Department of Plant Pathology, University of California Davis, CA, USA.
Front Microbiol. 2013 May 20;4:99. doi: 10.3389/fmicb.2013.00099. eCollection 2013.
Criniviruses comprise one of the genera within the family Closteroviridae. Members in this family are restricted to the phloem and rely on whitefly vectors of the genera Bemisia and/or Trialeurodes for plant-to-plant transmission. All criniviruses have bipartite, positive-sense single-stranded RNA genomes, although there is an unconfirmed report of one having a tripartite genome. Lettuce infectious yellows virus (LIYV) is the type species of the genus, the best studied so far of the criniviruses and the first for which a reverse genetics system was developed. LIYV RNA 1 encodes for proteins predicted to be involved in replication, and alone is competent for replication in protoplasts. Replication results in accumulation of cytoplasmic vesiculated membranous structures which are characteristic of most studied members of the Closteroviridae. These membranous structures, often referred to as Beet yellows virus (BYV)-type vesicles, are likely sites of RNA replication. LIYV RNA 2 is replicated in trans when co-infecting cells with RNA 1, but is temporally delayed relative to RNA 1. Efficient RNA 2 replication also is dependent on the RNA 1-encoded RNA-binding protein, P34. No LIYV RNA 2-encoded proteins have been shown to affect RNA replication, but at least four, CP (major coat protein), CPm (minor coat protein), Hsp70h, and P59 are virion structural components and CPm is a determinant of whitefly transmissibility. Roles of other LIYV RNA 2-encoded proteins are largely as yet unknown, but P26 is a non-virion protein that accumulates in cells as characteristic plasmalemma deposits which in plants are localized within phloem parenchyma and companion cells over plasmodesmata connections to sieve elements.
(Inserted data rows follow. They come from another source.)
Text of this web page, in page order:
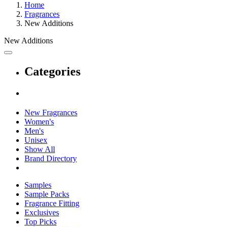
Home
Fragrances
New Additions
New Additions
Categories
New Fragrances
Women's
Men's
Unisex
Show All
Brand Directory
Samples
Sample Packs
Fragrance Fitting
Exclusives
Top Picks
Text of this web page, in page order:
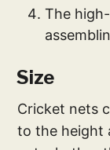
The
Size
Cricket nets
to the height

The two remaining crinivirus-conserved RNA 2-encoded proteins are P5 and P9. P5 is 39 amino acid protein and is encoded at the 5' end of RNA 2 as ORF 1 and is part of the hallmark closterovirus gene array. The orthologous gene in BYV has been shown to play a role in cell-to-cell movement and indicated to be localized to the endoplasmic reticulum as a Type III integral membrane protein. The other small protein, P9, is encoded by ORF 4 overlaps with ORF 3 that encodes the structural protein, P59. P9 seems to be unique to viruses in the genus Crinivirus, as no similar protein has been detected in viruses of the other two genera of the Closteroviridae.
菜豆黄花叶病毒是该属的模式种,也是迄今为止研究最为深入的克鲁西病毒之一,也是首个开发出反向遗传学系统的病毒。LIYV RNA1 编码的蛋白被预测参与复制,单独就有在原生质体中进行复制的能力。复制导致细胞质囊泡状膜结构的积累,这是大多数研究的 Closteroviridae 成员的特征。这些膜结构通常被称为甜菜黄花叶病毒(BYV)-型囊泡,可能是 RNA 复制的部位。当与 RNA1 共感染细胞时,LIYV RNA2 在转录中复制,但相对于 RNA1 有时间延迟。有效的 RNA2 复制也依赖于 RNA1 编码的 RNA 结合蛋白 P34。没有证据表明 LIYV RNA2 编码的蛋白会影响 RNA 复制,但至少有四个,CP(主要外壳蛋白)、CPm(次要外壳蛋白)、Hsp70h 和 P59 是病毒粒子的结构成分,CPm 是白背飞虱传播能力的决定因素。LIYV RNA2 编码的其他蛋白的作用在很大程度上尚未可知,但 P26 是一种非病毒蛋白,在细胞中积累形成特征性质膜沉积物,在植物中定位于韧皮部薄壁组织和伴胞中,通过胞间连丝与筛管连接。其余两个克鲁西病毒保守的 RNA2 编码蛋白是 P5 和 P9。P5 是一个 39 个氨基酸的蛋白,编码在 RNA2 的 5'端的 ORF1,是标志 Closterovirus 基因阵列的一部分。BYV 的同源基因已被证明在细胞间运动中发挥作用,并被指示定位于内质网作为 III 型整合膜蛋白。另一种小蛋白 P9 由 ORF4 编码,与编码结构蛋白 P59 的 ORF3 重叠。P9 似乎是克鲁西病毒属病毒所独有的,因为在 Closteroviridae 的另外两个属的病毒中没有检测到类似的蛋白。